Deputados do Rio gastaram R$ 60 milhões em cota parlamentar entre 2023 e 2025
Os deputados federais do Rio registraram R$ 60.001.976,96 em despesas líquidas da Cota para o Exercício da Atividade Parlamentar entre 2023 e 2025. No período, a participação do estado no total nacional caiu de 8,22% para 7,98%.
Os deputados federais do Rio de Janeiro registraram R$ 60.001.976,96 em despesas líquidas da cota parlamentar entre 2023 e 2025. O volume anual ficou próximo de R$ 20 milhões, mas a participação fluminense no total nacional recuou de 8,22%, em 2023, para 7,98%, em 2025.

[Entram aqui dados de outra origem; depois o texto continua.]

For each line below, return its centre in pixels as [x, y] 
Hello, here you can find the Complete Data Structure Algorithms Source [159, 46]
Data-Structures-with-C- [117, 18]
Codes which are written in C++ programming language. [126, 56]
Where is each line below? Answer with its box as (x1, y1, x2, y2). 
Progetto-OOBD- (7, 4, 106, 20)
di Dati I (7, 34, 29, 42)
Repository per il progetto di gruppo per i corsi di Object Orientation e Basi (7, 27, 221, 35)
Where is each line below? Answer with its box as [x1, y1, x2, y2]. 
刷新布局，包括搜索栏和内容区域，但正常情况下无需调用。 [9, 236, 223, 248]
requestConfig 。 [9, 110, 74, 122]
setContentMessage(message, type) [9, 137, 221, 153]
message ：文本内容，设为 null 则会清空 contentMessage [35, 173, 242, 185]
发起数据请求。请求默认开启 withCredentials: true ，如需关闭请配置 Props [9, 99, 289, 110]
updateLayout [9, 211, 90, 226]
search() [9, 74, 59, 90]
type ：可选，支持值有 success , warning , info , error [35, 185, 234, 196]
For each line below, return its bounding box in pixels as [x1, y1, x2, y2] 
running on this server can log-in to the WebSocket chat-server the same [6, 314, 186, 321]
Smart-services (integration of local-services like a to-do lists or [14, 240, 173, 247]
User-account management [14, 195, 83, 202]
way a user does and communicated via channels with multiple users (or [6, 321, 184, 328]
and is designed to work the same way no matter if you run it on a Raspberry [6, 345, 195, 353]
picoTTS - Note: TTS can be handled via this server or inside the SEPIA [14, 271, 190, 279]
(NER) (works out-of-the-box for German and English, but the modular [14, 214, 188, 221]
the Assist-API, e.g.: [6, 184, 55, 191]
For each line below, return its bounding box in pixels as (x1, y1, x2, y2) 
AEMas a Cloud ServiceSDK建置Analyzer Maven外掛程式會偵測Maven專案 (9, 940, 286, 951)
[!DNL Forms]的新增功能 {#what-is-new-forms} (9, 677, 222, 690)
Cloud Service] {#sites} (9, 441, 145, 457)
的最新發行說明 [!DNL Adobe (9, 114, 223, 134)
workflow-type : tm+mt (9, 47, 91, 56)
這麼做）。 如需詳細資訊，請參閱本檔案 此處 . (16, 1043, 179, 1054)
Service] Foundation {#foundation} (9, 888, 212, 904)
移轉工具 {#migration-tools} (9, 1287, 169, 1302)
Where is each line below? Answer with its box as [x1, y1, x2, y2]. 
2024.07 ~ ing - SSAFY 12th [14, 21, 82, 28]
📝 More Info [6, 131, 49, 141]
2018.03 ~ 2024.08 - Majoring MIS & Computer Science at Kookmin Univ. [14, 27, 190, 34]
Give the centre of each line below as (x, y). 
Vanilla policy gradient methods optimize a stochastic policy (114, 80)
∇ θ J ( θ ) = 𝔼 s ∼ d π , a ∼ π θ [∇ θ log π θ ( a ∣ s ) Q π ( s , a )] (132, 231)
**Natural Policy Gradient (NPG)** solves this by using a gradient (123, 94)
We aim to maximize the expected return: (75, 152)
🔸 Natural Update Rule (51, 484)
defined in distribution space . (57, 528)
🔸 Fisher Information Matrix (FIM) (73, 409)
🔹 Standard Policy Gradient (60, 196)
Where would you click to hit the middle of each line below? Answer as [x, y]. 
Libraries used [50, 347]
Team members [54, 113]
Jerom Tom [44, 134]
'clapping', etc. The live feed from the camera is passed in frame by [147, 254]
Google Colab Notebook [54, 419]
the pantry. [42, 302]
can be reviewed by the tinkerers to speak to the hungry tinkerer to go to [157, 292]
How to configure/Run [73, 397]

A cota é usada em despesas relacionadas ao exercício do mandato, como passagens, manutenção de escritórios, aluguel de veículos, combustíveis e divulgação da atividade parlamentar. Os valores considerados foram os líquidos, após glosas e ajustes, com base nos arquivos anuais disponibilizados pela Câmara dos Deputados.

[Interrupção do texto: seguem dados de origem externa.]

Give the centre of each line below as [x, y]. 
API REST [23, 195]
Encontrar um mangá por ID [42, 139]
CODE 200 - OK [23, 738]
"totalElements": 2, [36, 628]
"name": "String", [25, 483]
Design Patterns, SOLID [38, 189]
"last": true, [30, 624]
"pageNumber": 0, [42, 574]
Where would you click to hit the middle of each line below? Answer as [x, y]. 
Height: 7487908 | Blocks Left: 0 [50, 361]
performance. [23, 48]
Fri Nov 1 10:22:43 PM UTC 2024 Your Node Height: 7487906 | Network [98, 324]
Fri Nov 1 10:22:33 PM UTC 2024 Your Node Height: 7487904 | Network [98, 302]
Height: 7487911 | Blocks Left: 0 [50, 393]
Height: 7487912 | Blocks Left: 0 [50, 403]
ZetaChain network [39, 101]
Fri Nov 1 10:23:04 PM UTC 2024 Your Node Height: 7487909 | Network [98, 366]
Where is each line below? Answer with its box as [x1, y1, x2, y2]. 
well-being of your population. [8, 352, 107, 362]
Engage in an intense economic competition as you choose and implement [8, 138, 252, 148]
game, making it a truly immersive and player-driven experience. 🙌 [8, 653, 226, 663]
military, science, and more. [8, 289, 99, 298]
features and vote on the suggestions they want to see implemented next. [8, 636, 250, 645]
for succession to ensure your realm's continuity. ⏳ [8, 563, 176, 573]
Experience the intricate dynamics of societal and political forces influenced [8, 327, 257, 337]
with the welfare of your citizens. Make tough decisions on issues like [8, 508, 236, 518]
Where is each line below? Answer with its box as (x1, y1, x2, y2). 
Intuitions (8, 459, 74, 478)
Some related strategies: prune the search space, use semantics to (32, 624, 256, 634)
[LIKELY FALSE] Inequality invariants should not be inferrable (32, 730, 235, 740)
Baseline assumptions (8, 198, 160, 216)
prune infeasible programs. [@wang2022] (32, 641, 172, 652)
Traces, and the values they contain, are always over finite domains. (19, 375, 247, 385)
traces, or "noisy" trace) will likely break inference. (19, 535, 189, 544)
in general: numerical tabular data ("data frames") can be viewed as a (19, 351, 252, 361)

Em 2024, os gastos dos parlamentares do Rio cresceram 0,36%, enquanto o total nacional avançou 2,12%. Em 2025, a despesa fluminense caiu 5,16%, diante de uma redução nacional de 3,96%. No acumulado dos três anos, o estado respondeu por 8,09% dos R$ 741,4 milhões registrados na base nacional.
A divulgação da atividade parlamentar foi a principal categoria de despesa em todo o período. Em 2025, mesmo com a queda de mais de R$ 1 milhão no gasto total da bancada, a rubrica aumentou R$ 579.174,96, chegando a R$ 7,64 milhões e a quase 40% da cota usada pelos parlamentares fluminenses.
A composição das despesas mudou ao longo dos anos. Em 2023 e 2024, divulgação, passagens e locação de veículos concentraram a maior parte dos valores. Em 2025, com a redução dos gastos com passagens, a manutenção de escritórios passou à terceira posição, e as categorias de divulgação, veículos e escritórios somaram 73,11% das despesas.
Os dados também mostram diferenças nos valores individuais, influenciadas por substituições, licenças e períodos parciais de exercício do mandato. Em 2025, os totais variaram de R$ 4,82 a R$ 517.812,00; segundo a análise, o menor valor correspondeu a um lançamento residual, e não a um mandato exercido durante todo o ano. A base, isoladamente, não permite concluir se uma despesa foi eficiente, necessária ou irregular.